If you simply change your local ISP connection's DNS servers to those from a secure and anonymous DNS provider like those mentioned (cloudflare, dns.watch, openDNS, opennic, etc..) and logout and back in or restart computer, then even if the VPN connection does leak DNS it will be from the DNS provider not your local ISP, so you will still be secure and anonymous. You can change the DNS server IP addresses from your computer desktops, hardware routers, even smartphones, see Setup Guide link below (you can use any DNS provider's servers). You can even encrypt your DNS activity using various options, see links below and other replies.

Setup Guide | OpenDNS
- In the link below, click computers and laptops then Linux Mint for desktop instructions.
https://www.opendns.com/setupguide/

There are various options to stop DNS leaks from the computer desktop, but they require a little more effort.
[SOLVED]How to fix dns leaks?
viewtopic.php?f=157&t=270477&hilit=openresolv

Encrypting DNS
My router now has an option for DNS over TLS using Cloudflare DNS and if you also check force all clients then everything connected to the router has secure encrypted DNS.

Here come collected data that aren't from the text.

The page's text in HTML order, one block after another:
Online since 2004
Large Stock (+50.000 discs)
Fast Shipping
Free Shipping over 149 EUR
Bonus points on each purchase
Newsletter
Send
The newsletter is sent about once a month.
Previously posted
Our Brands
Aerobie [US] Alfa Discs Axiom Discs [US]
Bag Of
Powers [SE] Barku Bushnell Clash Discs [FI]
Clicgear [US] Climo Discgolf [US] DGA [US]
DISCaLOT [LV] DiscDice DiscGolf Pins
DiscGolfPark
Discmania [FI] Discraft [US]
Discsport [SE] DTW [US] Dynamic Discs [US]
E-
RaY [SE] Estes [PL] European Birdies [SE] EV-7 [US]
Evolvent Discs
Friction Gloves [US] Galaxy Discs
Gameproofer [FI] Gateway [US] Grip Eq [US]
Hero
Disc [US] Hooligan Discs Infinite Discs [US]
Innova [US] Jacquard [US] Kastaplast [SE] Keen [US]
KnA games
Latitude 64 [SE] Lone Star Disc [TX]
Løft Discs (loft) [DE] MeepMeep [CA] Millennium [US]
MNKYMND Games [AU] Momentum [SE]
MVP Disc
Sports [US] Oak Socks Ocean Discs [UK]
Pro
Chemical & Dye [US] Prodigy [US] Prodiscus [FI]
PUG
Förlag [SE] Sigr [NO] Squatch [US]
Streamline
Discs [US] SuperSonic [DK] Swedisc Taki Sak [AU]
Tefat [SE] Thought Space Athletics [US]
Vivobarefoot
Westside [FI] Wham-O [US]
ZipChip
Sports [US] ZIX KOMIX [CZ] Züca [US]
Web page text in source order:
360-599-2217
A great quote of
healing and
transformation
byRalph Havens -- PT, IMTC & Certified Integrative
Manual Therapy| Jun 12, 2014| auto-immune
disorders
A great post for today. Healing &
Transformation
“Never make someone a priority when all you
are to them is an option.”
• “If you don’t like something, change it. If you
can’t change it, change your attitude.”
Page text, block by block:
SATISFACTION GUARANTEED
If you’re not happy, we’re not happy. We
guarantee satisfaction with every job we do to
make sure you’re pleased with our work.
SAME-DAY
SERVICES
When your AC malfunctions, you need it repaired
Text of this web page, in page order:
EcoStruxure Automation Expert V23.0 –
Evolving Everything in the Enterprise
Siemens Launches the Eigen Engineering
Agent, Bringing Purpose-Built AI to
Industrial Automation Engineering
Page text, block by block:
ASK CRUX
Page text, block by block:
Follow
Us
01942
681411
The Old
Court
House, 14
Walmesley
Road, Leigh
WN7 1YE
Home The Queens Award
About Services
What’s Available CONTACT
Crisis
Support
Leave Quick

* How to Protect Your DNS Privacy on Ubuntu 18.04 with DNS over TLS
https://www.linuxbabe.com/ubuntu/ubuntu ... s-over-tls

How to use DNS over TLS on Ubuntu Linux - TechRepublic
https://www.techrepublic.com/article/ho ... ntu-linux/

Running a DNS over HTTPS Client - Cloudflare Resolver
https://developers.cloudflare.com/1.1.1 ... red-proxy/

Verify DNS encryption - Cloudflare ESNI Checker
https://www.cloudflare.com/ssl/encrypted-sni/

Hope this helps ...
.
router_dns_setup.jpg
Last edited by phd21 on Thu Feb 21, 2019 2:39 pm, edited 4 times in total.
Phd21: Mint 20 Cinnamon & xKDE (Mint Xfce + Kubuntu KDE) & KDE Neon 64-bit (new based on Ubuntu 20.04) Awesome OS's, Dell Inspiron I5 7000 (7573) 2 in 1 touch screen, Dell OptiPlex 780 Core2Duo E8400 3GHz,4gb Ram, Intel 4 Graphics.
jondoe

Re: linux DNS LEAK?

Post by jondoe »

If you could also let us know the type of leak ?

What browser do you use ?

Presumably you went to a leak test site to find out.

Assuming you are finding this out from say a home ISP internet connection.
Assuming you have a Router .

I would change the DNS in your router as has been suggested multiple times.
You can also change DNS on your network interface card.

** Some Leak types :**

Leak Type: DNS WebRTC leak = in it's simpliest form, this is a browser leak.

WebRTC Dns Leak = is a modern browser-based technology for realtime communication - voice calling, video chats and file sharing directly in a browser.

WebRTC implements STUN (Session Traversal Utilities for Nat), a protocol that allows to discover the public IP address sometimes.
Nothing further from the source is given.